**The task**
If a line in the records below contains the word "бронзовый", copy it out.

**Source information**
-------
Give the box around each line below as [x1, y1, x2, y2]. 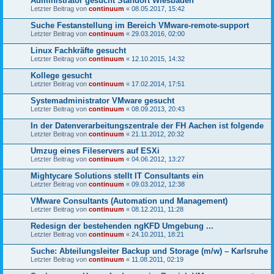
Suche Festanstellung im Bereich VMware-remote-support [31, 20, 249, 30]
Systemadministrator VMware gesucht [31, 95, 174, 105]
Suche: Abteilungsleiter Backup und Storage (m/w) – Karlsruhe [31, 246, 268, 256]
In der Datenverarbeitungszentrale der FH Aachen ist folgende [31, 120, 264, 130]
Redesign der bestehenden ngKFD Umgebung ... [31, 221, 213, 231]
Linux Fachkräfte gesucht [31, 45, 126, 55]
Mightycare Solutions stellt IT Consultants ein [31, 171, 204, 180]
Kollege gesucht [31, 70, 92, 80]
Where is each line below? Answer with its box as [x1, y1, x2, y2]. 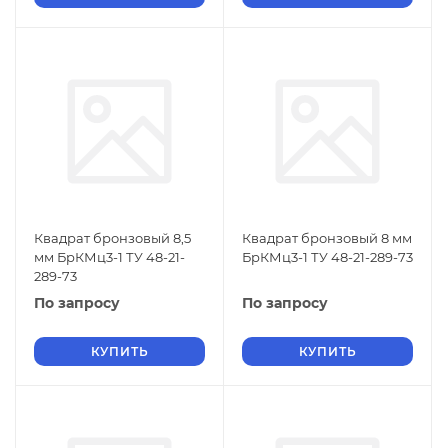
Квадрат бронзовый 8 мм [242, 230, 412, 246]
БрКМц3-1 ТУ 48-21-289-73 [242, 249, 413, 265]
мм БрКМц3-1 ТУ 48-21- [34, 249, 185, 265]
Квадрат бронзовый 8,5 [34, 230, 191, 246]
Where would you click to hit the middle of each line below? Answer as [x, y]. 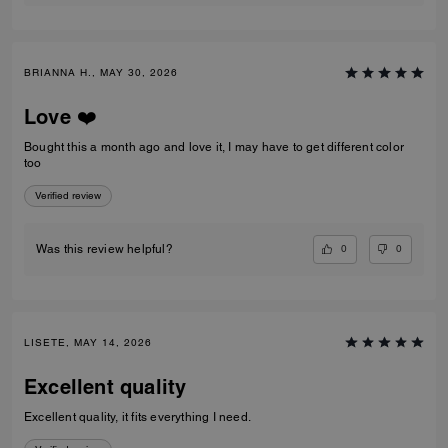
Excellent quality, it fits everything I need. [137, 416]
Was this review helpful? [104, 249]
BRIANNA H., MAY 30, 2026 [101, 73]
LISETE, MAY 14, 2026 [88, 342]
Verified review [68, 196]
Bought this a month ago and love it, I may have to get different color [214, 147]
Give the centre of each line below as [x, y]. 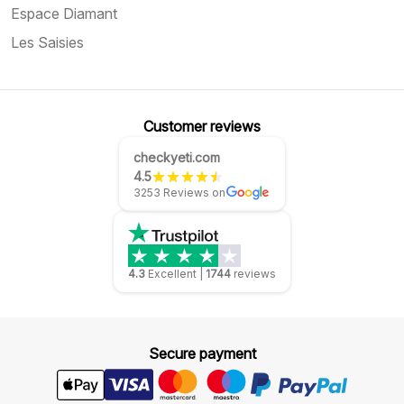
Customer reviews [202, 126]
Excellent [172, 274]
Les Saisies [47, 42]
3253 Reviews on [179, 193]
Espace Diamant [64, 14]
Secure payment [202, 353]
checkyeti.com [177, 157]
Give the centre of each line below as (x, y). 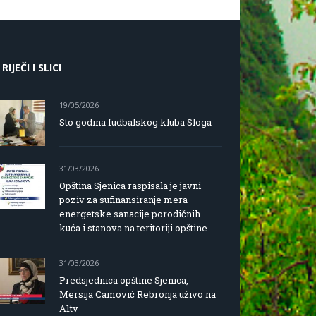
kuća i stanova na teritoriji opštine (133, 228)
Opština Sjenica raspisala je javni (130, 186)
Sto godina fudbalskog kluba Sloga (135, 122)
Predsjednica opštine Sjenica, (124, 280)
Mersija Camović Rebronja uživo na (138, 294)
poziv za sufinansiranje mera (123, 200)
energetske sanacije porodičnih (130, 214)
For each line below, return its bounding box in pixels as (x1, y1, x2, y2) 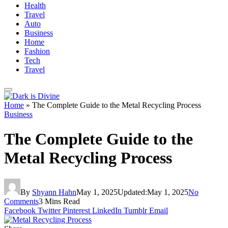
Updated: (118, 187, 147, 196)
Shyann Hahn (32, 187, 76, 196)
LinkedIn (92, 206, 122, 215)
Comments (4, 196, 39, 206)
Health (24, 1, 46, 10)
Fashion (24, 47, 50, 55)
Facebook (4, 206, 36, 215)
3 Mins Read (39, 196, 80, 206)
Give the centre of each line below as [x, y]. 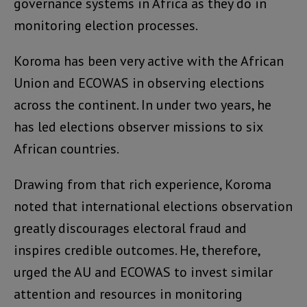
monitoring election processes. [106, 25]
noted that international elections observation [153, 206]
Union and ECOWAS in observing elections [139, 83]
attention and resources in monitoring [128, 294]
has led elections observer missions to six [138, 126]
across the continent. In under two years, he [143, 105]
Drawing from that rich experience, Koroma [143, 184]
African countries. [66, 148]
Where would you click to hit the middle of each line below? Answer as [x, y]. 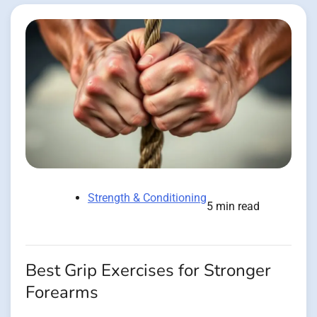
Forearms [62, 293]
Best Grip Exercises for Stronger [148, 271]
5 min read [233, 207]
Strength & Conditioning [147, 198]
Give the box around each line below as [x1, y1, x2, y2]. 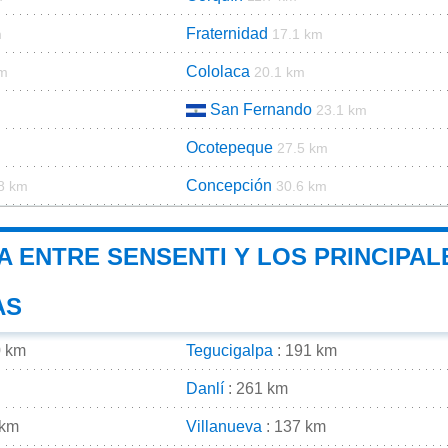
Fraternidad [186, 24, 268, 42]
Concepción [186, 176, 272, 194]
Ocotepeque [186, 138, 273, 156]
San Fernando [210, 100, 312, 118]
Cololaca [186, 62, 250, 80]
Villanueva [186, 417, 262, 435]
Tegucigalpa [186, 341, 273, 359]
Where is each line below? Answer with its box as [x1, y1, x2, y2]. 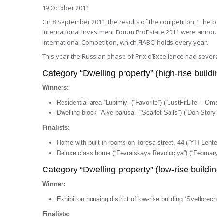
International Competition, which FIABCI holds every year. [42, 38, 208, 46]
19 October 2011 [42, 3, 89, 12]
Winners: [42, 84, 69, 91]
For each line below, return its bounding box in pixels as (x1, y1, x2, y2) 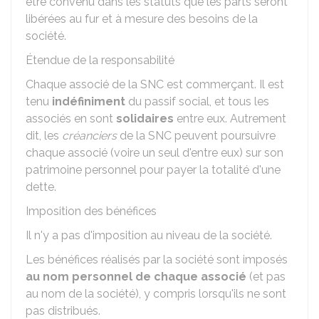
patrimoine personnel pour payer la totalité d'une (26, 163, 281, 177)
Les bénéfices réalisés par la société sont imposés (26, 253, 288, 266)
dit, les (26, 129, 62, 142)
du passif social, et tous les (125, 95, 269, 108)
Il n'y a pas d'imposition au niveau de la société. (26, 229, 272, 242)
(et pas (246, 270, 286, 283)
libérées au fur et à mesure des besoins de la (26, 12, 258, 26)
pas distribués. (26, 304, 100, 318)
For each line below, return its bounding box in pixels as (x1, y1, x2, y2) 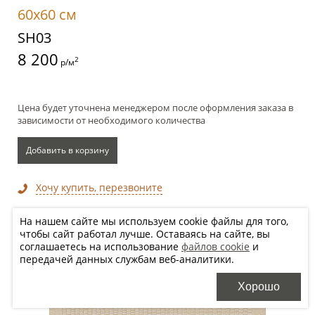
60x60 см (18, 5, 77, 25)
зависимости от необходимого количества (18, 114, 205, 127)
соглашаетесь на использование (20, 240, 181, 253)
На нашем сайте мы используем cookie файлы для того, (20, 214, 288, 228)
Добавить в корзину (26, 144, 109, 157)
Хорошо (238, 281, 280, 292)
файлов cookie (181, 240, 250, 253)
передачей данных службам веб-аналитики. (20, 252, 234, 266)
-------
**Result for this task**
Квадрат бронзовый 8 мм [242, 230, 412, 246]
Квадрат бронзовый 8,5 [34, 230, 191, 246]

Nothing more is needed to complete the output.